Given this, you would think “the opposition” preferable. However, Manne’s considerable life experience has taught him well: “Having written regularly on refugee matters since the 1970s and on the particular question of the boat arrivals from Central Asia and the Middle East since 1999, I was once a member of ‘the opposition’. I broke ranks, however, for two reasons”.
The first reason he gives for his defection is that “the opposition” never acknowledged the success of former prime minister John Howard’s policies in stopping the boats. Implicitly, Manne endorses a utilitarianism that reduces ethics to a calculation. This is the moral logic of a businessman who believes that he has struck a great bargain when the torture and murder of a few is traded against the drowning of more. Utilitarianism is the ethical logic that defends bombing Hiroshima to save lives.
I have matched Manne’s Havel and Arendt with Hegel and Dostoyevsky. Now, I raise him Simone Weil. In place of utilitarianism, better that we say: “No reason whatever which anyone could produce to compensate for a child’s tear would make me consent to that tear”.
Explaining the second reason for his defection, Manne writes: “By ignoring the political dimension, the stale truism that politics is the art of the possible, ‘the opposition’ has failed even to search for a politically feasible solution to the tragedy of the people who have been marooned on Nauru and Manus Island for the past five years or more”.
Canberra is not to blame, but defenders of refugees because we have failed to speak to Canberra in a language it can understand. In fleeing from the moral consequences of the position he endorses, Manne puts the sin on the left. Behind these contrivances, one senses resentment.
So speaks a man who runs with the hares and hunts with the hounds. If only the hares would speak to the hounds in their own language, and master the art of the possible, they might shorten their suffering. It is not hard to come up with historical parallels for this kind of thing.
What, then, is the alternative? As Simone Weil argues, one must endure the void to grasp the true and the good. This holds on both a subjective and objective level.
Subjectively, it is more laudable to keep one’s mind in the hell of overseas detention than it is to delight in a worldly sophistication that justifies sin while assuaging guilt with unconvincing rear-guard manoeuvres of conscience.
Or, let me put it this way: it is a painful realisation that we inhabit a country that allows a man to die from an infected cut and pushes a child to catatonic despair. Better to fully encounter the emptiness of spirit that this knowledge produces than to flee from the void under the cover of realism, foisting blame on the only group that has demonstrated any decency, no matter how ineffectual. Such a hardening of the heart makes redemption impossible.

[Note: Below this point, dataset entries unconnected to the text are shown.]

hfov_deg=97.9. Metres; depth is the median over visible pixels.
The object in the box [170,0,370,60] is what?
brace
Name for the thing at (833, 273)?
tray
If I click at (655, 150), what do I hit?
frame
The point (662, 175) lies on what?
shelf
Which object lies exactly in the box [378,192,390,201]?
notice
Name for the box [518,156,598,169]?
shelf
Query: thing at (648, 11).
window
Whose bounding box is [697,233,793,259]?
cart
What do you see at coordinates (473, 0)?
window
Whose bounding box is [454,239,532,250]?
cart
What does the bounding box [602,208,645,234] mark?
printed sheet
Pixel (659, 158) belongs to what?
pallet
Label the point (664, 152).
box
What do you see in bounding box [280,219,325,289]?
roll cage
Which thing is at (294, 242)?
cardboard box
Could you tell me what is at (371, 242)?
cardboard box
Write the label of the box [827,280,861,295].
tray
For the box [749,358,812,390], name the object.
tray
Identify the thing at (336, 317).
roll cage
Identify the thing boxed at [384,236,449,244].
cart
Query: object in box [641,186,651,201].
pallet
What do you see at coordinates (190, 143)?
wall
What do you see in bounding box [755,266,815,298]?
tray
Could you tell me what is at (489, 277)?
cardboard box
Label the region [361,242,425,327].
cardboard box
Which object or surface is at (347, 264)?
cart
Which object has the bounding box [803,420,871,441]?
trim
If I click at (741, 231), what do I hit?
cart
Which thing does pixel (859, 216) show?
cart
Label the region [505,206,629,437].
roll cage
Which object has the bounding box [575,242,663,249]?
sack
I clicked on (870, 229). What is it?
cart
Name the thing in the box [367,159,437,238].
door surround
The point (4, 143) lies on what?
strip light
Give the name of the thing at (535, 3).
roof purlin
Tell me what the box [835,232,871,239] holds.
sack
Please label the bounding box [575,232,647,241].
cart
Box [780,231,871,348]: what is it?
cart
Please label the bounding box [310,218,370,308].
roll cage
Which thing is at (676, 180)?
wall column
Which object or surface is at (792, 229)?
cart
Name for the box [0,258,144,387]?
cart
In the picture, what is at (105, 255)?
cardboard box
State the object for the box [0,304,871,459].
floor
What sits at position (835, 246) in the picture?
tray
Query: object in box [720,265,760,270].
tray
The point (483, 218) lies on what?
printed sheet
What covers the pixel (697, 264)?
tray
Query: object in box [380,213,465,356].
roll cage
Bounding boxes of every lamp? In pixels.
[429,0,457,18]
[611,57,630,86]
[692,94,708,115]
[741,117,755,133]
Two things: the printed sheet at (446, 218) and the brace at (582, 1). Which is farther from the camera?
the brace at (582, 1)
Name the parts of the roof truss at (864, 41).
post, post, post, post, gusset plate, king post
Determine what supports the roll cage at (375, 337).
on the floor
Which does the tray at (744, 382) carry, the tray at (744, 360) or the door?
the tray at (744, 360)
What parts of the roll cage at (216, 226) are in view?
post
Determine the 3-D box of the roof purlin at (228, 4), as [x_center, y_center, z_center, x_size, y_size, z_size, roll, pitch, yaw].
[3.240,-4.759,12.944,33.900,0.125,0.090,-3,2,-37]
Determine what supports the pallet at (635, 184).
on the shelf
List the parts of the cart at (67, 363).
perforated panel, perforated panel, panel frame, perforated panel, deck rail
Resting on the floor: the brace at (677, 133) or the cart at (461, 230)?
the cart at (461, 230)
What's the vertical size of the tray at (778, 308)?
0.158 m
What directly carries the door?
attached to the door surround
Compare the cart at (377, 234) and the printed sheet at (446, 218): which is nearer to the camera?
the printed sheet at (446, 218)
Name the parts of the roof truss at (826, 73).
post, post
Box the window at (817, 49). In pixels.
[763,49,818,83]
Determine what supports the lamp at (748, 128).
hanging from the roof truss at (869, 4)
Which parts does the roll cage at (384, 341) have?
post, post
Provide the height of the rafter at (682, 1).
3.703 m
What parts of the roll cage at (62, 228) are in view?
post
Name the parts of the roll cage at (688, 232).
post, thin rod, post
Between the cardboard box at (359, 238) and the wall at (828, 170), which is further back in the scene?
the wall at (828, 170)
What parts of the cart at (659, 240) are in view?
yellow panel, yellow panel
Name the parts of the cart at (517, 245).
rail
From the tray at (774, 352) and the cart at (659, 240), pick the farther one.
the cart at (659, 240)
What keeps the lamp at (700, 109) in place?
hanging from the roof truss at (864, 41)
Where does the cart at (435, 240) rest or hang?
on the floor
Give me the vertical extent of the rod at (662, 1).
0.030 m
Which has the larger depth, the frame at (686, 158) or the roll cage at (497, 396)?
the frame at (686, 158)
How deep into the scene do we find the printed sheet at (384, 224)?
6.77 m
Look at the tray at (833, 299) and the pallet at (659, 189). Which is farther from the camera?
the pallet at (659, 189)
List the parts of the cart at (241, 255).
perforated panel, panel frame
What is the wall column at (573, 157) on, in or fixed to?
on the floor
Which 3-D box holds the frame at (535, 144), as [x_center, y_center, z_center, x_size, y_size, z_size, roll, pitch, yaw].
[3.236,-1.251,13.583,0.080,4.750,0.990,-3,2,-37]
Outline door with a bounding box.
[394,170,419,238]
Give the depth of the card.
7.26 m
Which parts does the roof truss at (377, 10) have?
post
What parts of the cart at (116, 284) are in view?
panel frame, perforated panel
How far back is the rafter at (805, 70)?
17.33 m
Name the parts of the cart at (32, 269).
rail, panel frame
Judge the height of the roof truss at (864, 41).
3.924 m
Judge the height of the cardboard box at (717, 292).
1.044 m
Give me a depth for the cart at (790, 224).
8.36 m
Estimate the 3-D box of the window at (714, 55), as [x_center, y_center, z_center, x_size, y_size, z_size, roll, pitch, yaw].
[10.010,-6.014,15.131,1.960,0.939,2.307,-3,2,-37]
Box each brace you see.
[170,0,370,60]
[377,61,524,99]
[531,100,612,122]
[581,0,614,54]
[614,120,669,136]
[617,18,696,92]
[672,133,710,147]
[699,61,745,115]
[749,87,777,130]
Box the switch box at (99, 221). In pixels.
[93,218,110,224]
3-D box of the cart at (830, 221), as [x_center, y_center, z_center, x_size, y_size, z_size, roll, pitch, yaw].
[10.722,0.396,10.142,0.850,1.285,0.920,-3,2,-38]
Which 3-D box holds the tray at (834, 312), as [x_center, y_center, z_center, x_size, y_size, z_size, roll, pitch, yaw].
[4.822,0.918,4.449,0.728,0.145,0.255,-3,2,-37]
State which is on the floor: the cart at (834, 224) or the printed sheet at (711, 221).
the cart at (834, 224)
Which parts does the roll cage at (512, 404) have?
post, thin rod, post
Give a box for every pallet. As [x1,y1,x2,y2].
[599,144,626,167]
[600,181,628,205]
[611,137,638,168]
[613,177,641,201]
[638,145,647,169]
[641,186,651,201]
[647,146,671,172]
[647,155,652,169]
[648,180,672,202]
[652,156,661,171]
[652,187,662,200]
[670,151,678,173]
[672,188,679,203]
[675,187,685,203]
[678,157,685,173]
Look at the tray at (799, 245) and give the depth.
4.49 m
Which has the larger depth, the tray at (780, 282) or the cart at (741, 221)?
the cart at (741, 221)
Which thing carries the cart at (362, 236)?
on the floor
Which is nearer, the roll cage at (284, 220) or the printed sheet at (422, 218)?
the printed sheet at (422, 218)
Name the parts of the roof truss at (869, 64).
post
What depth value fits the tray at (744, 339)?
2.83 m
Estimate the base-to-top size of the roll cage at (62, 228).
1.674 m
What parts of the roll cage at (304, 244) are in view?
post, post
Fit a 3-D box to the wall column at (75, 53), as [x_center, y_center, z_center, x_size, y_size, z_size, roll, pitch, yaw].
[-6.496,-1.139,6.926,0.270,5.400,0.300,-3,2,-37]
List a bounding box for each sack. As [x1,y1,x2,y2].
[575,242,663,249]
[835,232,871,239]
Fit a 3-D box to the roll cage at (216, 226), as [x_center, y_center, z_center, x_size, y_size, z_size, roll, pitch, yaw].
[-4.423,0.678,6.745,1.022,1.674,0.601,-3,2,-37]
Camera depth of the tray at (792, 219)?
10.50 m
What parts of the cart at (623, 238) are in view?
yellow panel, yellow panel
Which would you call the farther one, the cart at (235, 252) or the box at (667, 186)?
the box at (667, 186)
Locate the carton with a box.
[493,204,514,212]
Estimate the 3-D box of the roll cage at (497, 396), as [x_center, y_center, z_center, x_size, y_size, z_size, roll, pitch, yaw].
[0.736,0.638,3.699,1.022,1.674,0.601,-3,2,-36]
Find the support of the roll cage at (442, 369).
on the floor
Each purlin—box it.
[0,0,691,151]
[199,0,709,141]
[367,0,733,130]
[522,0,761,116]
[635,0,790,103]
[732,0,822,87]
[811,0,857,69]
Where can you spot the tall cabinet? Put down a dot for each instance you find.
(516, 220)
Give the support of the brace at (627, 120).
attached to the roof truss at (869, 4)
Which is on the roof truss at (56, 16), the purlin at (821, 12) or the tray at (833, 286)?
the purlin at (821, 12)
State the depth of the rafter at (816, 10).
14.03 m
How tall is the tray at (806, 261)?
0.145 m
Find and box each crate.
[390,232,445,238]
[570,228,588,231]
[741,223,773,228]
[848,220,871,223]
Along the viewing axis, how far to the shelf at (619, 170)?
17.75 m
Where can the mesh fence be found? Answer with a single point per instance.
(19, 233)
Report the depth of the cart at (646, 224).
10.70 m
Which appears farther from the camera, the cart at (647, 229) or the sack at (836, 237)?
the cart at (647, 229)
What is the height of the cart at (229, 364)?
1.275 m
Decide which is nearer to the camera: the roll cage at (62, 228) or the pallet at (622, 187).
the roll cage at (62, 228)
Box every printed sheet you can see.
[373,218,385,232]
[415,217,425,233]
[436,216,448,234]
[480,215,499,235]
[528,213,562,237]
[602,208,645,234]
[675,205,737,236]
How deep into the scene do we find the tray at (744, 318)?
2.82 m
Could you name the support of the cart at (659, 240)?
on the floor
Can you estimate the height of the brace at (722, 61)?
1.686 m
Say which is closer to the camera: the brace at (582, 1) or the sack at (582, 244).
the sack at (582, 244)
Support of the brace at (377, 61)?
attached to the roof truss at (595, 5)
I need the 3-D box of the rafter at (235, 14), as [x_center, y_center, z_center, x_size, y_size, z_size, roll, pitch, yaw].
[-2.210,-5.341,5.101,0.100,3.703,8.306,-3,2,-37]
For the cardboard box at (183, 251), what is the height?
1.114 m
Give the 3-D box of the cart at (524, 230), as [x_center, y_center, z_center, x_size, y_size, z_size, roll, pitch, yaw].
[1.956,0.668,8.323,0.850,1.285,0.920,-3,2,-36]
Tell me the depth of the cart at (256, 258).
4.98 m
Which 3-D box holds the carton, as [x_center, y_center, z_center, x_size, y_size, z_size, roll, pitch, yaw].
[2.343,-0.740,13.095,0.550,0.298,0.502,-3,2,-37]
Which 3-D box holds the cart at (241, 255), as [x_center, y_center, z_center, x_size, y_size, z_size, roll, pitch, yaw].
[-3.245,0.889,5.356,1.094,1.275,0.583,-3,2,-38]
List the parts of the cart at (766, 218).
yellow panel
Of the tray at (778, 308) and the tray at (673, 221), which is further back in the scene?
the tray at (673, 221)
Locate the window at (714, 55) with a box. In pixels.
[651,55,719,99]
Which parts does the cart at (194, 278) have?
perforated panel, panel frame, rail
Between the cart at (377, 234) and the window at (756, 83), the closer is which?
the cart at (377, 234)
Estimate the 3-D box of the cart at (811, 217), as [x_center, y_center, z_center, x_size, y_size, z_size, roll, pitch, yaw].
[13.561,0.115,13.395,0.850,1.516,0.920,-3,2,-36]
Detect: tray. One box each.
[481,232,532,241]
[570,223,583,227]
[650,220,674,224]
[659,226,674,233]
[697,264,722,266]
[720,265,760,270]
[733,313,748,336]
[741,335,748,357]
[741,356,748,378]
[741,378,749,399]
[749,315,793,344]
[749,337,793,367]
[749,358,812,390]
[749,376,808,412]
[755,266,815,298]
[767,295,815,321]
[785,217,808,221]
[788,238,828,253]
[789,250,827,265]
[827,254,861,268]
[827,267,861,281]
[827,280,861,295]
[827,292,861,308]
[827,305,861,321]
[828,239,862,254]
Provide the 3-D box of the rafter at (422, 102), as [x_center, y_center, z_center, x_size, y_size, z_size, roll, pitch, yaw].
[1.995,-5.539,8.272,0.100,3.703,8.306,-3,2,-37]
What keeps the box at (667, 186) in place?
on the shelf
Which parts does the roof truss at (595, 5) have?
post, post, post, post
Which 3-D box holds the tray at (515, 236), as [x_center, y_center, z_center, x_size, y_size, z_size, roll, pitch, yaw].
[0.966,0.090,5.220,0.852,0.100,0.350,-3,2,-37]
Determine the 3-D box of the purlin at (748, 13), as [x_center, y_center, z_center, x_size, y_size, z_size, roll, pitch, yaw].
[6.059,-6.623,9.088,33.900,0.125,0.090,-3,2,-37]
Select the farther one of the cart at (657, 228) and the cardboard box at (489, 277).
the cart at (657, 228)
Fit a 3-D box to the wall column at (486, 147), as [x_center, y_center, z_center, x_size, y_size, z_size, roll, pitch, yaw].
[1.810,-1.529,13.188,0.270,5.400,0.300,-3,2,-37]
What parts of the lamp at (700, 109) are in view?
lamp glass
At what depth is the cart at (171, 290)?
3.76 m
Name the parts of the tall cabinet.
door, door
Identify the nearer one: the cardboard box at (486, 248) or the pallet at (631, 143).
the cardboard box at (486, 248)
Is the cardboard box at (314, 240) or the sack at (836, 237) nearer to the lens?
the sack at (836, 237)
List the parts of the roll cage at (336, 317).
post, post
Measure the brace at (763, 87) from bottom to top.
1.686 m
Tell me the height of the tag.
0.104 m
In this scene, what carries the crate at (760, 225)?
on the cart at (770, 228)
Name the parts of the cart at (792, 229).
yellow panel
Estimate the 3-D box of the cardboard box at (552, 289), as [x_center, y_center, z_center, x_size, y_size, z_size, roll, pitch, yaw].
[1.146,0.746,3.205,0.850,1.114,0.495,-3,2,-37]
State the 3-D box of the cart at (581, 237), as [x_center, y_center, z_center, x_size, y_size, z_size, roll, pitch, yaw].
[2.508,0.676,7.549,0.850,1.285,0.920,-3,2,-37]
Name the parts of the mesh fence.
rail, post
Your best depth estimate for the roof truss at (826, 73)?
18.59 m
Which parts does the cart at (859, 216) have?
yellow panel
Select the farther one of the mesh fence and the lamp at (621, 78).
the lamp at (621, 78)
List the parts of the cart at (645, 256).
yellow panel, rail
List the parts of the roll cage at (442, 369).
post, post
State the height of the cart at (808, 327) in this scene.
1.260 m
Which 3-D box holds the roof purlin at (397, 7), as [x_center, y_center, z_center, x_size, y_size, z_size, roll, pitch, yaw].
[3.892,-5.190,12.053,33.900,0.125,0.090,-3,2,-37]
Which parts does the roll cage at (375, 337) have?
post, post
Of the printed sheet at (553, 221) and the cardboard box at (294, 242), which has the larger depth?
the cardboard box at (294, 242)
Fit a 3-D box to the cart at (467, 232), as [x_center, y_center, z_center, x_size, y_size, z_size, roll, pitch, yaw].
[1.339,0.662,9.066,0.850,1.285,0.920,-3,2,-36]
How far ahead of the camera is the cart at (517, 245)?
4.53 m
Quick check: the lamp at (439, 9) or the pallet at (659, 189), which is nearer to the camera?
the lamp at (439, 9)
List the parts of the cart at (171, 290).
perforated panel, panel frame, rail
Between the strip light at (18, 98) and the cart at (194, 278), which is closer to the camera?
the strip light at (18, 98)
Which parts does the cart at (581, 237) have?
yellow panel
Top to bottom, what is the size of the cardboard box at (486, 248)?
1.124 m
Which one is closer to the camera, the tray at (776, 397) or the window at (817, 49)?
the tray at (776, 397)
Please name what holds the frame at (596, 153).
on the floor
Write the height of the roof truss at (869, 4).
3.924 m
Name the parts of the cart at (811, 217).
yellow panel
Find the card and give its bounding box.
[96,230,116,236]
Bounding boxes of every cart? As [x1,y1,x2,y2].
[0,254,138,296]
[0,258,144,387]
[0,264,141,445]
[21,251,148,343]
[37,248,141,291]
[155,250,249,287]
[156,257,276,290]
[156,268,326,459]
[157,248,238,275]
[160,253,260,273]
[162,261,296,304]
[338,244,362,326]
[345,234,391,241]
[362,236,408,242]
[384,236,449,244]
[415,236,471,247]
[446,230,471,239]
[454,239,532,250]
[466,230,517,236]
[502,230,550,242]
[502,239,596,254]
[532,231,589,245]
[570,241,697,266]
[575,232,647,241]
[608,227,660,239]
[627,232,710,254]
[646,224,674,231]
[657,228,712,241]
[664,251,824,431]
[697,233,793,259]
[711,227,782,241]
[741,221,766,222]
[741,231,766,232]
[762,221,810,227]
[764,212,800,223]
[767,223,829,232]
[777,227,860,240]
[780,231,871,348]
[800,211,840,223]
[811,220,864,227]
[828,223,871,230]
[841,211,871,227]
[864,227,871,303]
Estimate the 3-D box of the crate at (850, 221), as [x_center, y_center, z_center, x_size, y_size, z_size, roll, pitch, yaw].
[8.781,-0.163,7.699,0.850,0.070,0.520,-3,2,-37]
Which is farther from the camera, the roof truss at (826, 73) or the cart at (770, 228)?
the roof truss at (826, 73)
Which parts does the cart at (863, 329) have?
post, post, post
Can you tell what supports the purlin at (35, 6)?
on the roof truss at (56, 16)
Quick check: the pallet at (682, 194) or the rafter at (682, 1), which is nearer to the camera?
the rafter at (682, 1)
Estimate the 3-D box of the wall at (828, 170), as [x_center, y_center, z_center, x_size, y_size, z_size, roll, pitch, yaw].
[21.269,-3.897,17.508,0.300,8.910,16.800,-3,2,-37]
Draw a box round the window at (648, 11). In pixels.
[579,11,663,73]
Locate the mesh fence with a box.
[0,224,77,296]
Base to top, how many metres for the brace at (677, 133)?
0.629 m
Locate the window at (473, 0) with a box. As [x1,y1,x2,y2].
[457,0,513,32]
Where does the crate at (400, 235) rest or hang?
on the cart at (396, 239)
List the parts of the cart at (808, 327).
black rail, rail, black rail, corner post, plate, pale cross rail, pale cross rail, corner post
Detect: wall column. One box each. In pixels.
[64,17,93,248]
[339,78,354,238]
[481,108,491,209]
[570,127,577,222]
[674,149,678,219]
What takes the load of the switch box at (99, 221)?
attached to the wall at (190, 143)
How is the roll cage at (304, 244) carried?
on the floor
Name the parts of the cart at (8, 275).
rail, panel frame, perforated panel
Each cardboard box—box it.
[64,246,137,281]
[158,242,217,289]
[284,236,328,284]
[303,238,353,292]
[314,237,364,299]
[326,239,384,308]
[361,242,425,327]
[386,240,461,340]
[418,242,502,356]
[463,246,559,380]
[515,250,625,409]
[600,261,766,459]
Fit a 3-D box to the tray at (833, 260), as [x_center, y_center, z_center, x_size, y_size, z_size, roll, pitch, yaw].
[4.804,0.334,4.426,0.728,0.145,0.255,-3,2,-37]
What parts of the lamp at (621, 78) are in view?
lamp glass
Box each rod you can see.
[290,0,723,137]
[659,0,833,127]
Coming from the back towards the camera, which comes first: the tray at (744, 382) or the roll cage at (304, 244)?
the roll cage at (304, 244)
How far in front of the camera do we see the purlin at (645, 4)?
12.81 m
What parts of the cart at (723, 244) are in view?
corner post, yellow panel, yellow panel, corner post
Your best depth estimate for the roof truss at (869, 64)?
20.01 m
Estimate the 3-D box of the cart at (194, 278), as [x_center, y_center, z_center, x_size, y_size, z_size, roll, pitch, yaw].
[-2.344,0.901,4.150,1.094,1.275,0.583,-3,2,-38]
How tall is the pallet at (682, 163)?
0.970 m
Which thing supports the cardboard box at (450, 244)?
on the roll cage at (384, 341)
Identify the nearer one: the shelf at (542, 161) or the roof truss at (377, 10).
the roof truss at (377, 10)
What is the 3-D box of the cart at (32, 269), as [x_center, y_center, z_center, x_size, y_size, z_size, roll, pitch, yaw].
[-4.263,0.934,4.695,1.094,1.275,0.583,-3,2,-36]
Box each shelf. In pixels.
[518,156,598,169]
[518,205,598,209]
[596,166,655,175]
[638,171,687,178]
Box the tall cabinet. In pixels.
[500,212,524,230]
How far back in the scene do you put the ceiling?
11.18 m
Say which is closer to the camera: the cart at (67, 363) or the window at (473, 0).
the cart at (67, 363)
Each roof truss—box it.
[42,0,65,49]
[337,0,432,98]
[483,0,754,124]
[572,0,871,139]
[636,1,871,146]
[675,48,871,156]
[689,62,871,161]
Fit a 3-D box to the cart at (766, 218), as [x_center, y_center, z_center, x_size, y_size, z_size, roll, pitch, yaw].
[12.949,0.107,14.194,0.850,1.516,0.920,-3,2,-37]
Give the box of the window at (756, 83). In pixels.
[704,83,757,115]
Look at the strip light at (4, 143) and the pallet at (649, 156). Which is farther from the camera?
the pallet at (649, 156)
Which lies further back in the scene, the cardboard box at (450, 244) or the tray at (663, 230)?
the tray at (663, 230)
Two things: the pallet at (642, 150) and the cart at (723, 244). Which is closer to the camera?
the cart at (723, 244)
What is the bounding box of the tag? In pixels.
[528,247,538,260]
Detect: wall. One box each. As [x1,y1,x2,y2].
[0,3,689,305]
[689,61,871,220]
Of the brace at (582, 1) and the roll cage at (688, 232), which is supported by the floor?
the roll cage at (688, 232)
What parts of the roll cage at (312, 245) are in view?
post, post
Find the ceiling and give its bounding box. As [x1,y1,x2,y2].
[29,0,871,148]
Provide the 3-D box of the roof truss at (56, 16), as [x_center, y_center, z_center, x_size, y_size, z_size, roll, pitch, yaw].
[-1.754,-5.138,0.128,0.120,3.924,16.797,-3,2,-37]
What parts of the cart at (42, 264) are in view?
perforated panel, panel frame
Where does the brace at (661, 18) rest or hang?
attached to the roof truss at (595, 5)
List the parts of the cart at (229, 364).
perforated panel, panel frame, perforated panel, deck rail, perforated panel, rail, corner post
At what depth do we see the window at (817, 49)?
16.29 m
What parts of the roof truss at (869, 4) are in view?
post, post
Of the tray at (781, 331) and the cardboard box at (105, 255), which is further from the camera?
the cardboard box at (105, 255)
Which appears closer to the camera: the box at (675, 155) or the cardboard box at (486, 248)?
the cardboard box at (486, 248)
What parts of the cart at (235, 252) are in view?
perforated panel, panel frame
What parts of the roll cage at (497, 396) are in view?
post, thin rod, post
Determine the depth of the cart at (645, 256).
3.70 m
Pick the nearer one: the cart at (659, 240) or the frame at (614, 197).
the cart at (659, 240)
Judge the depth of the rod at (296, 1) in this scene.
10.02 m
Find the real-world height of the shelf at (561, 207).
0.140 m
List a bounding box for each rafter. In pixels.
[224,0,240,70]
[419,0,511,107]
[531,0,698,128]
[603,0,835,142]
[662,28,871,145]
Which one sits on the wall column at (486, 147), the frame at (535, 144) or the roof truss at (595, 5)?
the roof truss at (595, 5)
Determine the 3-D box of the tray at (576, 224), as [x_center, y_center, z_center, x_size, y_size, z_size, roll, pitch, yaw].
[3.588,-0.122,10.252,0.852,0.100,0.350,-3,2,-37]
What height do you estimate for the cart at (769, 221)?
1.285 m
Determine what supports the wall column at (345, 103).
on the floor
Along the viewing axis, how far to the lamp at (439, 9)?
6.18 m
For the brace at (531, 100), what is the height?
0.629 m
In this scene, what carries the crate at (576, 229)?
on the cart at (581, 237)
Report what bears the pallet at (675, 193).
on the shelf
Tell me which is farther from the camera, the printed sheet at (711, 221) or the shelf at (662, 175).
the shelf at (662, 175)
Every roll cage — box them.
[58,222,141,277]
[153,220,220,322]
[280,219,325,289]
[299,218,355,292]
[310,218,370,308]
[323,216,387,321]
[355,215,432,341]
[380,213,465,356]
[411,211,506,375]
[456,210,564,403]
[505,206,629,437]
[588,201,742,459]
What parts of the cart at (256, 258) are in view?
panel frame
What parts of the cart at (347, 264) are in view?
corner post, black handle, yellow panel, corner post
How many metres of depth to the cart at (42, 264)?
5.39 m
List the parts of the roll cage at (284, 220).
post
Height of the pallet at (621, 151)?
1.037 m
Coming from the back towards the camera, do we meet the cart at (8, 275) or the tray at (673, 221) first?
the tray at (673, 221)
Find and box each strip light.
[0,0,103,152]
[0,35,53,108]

Instead, as Weil writes: “Grace fills empty spaces but it can only enter where there is a void to receive it, and it is grace itself which makes this void”. Such a grace, in this context, is the knowledge that we live in a state whose essence is a denial of the personhood of the other. This – and not the genealogy of contemporary policy – is the correct conceptual link between the current border protection regime, White Australia and the Aboriginal genocide. In knowing this, we may overcome it.
This understanding is the key to overcoming the antinomy between the beautiful soul, whose moral excellence conceals powerless egotism, and the morally compromised actor, willing to dirty his hands, but unwilling to face his crime. Manne’s life has been a series of flips from one to the other. Instead of this, the left must learn to preserve its abhorrence for Australia’s mandatory detention regime while also thinking strategically.
Such a project has no home in Canberra and will tolerate no vain advice from Robert Manne.